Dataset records
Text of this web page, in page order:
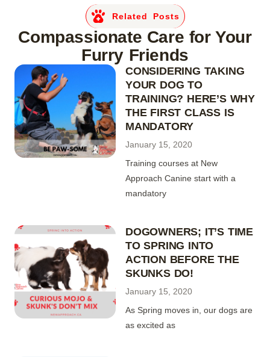
Related Posts
Compassionate Care for Your
Furry Friends
CONSIDERING TAKING
YOUR DOG TO
TRAINING? HERE’S WHY
THE FIRST CLASS IS
MANDATORY
January 15, 2020
Training courses at New
Approach Canine start with a
mandatory
DOGOWNERS; IT’S TIME
TO SPRING INTO
ACTION BEFORE THE
SKUNKS DO!
January 15, 2020
As Spring moves in, our dogs are
as excited as
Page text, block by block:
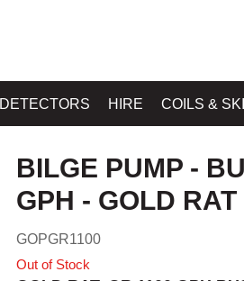
DETECTORS HIRE COILS &
Home»RIVER SLUICES,
BILGE PUMP -
GPH - GOLD RAT
GOPGR1100
Out of Stock
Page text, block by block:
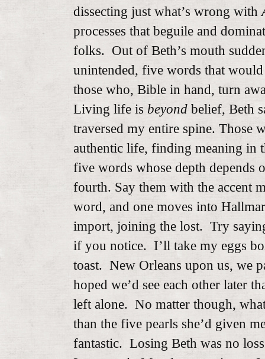
dissecting just what’s wrong with
processes that beguile and
folks. Out of Beth’s mouth
unintended, five words that
those who, Bible in hand, turn
Living life is beyondbelief, Beth
traversed my entire spine. Those
authentic life, finding meaning in
five words whose depth depends
fourth. Say them with the accent
word, and one moves into
import, joining the lost. Try
if you notice. I’ll take my eggs
toast. New Orleans upon us, we
hoped we’d see each other later
left alone. No matter though,
than the five pearls she’d given
fantastic. Losing Beth was no
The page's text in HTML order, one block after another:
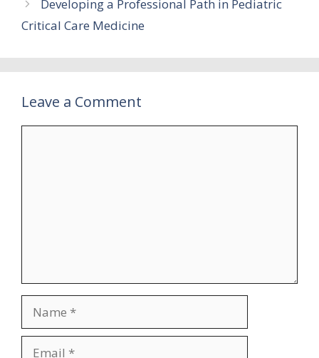
Developing a Professional Path in Pediatric
Critical Care Medicine
Leave a Comment
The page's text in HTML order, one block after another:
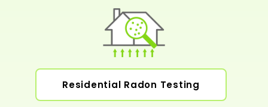
Residential Radon Testing

▶ _WHAT YOU SHOULD DO_: Retype the data word for word, please, and keep the images out.

▶ _ANSWER SECTION_:
Text of this web page, in page order:
Related Posts
Compassionate Care for Your
Furry Friends
CONSIDERING TAKING
YOUR DOG TO
TRAINING? HERE’S WHY
THE FIRST CLASS IS
MANDATORY
January 15, 2020
Training courses at New
Approach Canine start with a
mandatory
DOGOWNERS; IT’S TIME
TO SPRING INTO
ACTION BEFORE THE
SKUNKS DO!
January 15, 2020
As Spring moves in, our dogs are
as excited as
Page text, block by block:
DETECTORS HIRE COILS &
Home»RIVER SLUICES,
BILGE PUMP -
GPH - GOLD RAT
GOPGR1100
Out of Stock
Page text, block by block:
dissecting just what’s wrong with
processes that beguile and
folks. Out of Beth’s mouth
unintended, five words that
those who, Bible in hand, turn
Living life is beyondbelief, Beth
traversed my entire spine. Those
authentic life, finding meaning in
five words whose depth depends
fourth. Say them with the accent
word, and one moves into
import, joining the lost. Try
if you notice. I’ll take my eggs
toast. New Orleans upon us, we
hoped we’d see each other later
left alone. No matter though,
than the five pearls she’d given
fantastic. Losing Beth was no
The page's text in HTML order, one block after another:
Developing a Professional Path in Pediatric
Critical Care Medicine
Leave a Comment
The page's text in HTML order, one block after another:
Residential Radon Testing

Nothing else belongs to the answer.